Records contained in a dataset
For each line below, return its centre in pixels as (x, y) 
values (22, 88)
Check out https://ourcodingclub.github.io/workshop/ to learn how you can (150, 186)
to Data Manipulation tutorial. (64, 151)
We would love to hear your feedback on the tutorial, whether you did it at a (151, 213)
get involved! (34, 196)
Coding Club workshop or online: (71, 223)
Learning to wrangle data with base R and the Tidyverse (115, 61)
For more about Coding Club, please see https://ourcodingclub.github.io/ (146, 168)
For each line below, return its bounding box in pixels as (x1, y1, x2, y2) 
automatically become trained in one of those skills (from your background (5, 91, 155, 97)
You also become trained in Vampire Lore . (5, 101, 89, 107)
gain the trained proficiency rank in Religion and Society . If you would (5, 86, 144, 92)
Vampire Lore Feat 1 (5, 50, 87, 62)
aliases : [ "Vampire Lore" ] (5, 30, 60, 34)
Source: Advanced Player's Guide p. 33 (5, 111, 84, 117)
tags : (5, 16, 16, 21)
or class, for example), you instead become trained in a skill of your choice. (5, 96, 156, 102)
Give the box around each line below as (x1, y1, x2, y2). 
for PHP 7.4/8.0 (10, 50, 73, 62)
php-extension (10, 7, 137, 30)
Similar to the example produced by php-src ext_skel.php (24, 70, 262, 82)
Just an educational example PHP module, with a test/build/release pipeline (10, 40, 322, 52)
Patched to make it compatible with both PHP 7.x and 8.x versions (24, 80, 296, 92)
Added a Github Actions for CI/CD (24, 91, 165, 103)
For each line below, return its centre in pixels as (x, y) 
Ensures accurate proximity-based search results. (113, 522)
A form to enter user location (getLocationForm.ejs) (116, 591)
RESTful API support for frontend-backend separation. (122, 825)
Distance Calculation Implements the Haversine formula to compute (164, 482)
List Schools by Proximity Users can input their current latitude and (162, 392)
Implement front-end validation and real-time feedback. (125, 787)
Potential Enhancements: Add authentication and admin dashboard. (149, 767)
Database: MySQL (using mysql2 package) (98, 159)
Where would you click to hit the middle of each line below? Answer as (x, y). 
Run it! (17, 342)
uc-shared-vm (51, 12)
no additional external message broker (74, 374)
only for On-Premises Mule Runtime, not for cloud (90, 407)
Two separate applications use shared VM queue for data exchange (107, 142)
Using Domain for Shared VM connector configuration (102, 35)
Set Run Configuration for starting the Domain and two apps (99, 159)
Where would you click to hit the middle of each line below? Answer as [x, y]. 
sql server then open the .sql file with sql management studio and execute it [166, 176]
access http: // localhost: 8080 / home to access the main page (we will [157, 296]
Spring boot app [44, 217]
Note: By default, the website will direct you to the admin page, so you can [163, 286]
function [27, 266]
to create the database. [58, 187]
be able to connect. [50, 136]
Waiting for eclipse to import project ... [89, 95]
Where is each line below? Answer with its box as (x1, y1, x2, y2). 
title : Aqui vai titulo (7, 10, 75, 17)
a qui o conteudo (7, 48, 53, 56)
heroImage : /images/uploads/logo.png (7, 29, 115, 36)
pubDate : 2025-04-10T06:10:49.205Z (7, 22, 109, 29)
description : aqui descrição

Problem
Every line of the records above needs to be given again exactly.

Task result
For each line below, return its centre in pixels as (x, y) 
values (22, 88)
Check out https://ourcodingclub.github.io/workshop/ to learn how you can (150, 186)
to Data Manipulation tutorial. (64, 151)
We would love to hear your feedback on the tutorial, whether you did it at a (151, 213)
get involved! (34, 196)
Coding Club workshop or online: (71, 223)
Learning to wrangle data with base R and the Tidyverse (115, 61)
For more about Coding Club, please see https://ourcodingclub.github.io/ (146, 168)
For each line below, return its bounding box in pixels as (x1, y1, x2, y2) 
automatically become trained in one of those skills (from your background (5, 91, 155, 97)
You also become trained in Vampire Lore . (5, 101, 89, 107)
gain the trained proficiency rank in Religion and Society . If you would (5, 86, 144, 92)
Vampire Lore Feat 1 (5, 50, 87, 62)
aliases : [ "Vampire Lore" ] (5, 30, 60, 34)
Source: Advanced Player's Guide p. 33 (5, 111, 84, 117)
tags : (5, 16, 16, 21)
or class, for example), you instead become trained in a skill of your choice. (5, 96, 156, 102)
Give the box around each line below as (x1, y1, x2, y2). 
for PHP 7.4/8.0 (10, 50, 73, 62)
php-extension (10, 7, 137, 30)
Similar to the example produced by php-src ext_skel.php (24, 70, 262, 82)
Just an educational example PHP module, with a test/build/release pipeline (10, 40, 322, 52)
Patched to make it compatible with both PHP 7.x and 8.x versions (24, 80, 296, 92)
Added a Github Actions for CI/CD (24, 91, 165, 103)
For each line below, return its centre in pixels as (x, y) 
Ensures accurate proximity-based search results. (113, 522)
A form to enter user location (getLocationForm.ejs) (116, 591)
RESTful API support for frontend-backend separation. (122, 825)
Distance Calculation Implements the Haversine formula to compute (164, 482)
List Schools by Proximity Users can input their current latitude and (162, 392)
Implement front-end validation and real-time feedback. (125, 787)
Potential Enhancements: Add authentication and admin dashboard. (149, 767)
Database: MySQL (using mysql2 package) (98, 159)
Where would you click to hit the middle of each line below? Answer as (x, y). 
Run it! (17, 342)
uc-shared-vm (51, 12)
no additional external message broker (74, 374)
only for On-Premises Mule Runtime, not for cloud (90, 407)
Two separate applications use shared VM queue for data exchange (107, 142)
Using Domain for Shared VM connector configuration (102, 35)
Set Run Configuration for starting the Domain and two apps (99, 159)
Where would you click to hit the middle of each line below? Answer as [x, y]. 
sql server then open the .sql file with sql management studio and execute it [166, 176]
access http: // localhost: 8080 / home to access the main page (we will [157, 296]
Spring boot app [44, 217]
Note: By default, the website will direct you to the admin page, so you can [163, 286]
function [27, 266]
to create the database. [58, 187]
be able to connect. [50, 136]
Waiting for eclipse to import project ... [89, 95]
Where is each line below? Answer with its box as (x1, y1, x2, y2). 
title : Aqui vai titulo (7, 10, 75, 17)
a qui o conteudo (7, 48, 53, 56)
heroImage : /images/uploads/logo.png (7, 29, 115, 36)
pubDate : 2025-04-10T06:10:49.205Z (7, 22, 109, 29)
description : aqui descrição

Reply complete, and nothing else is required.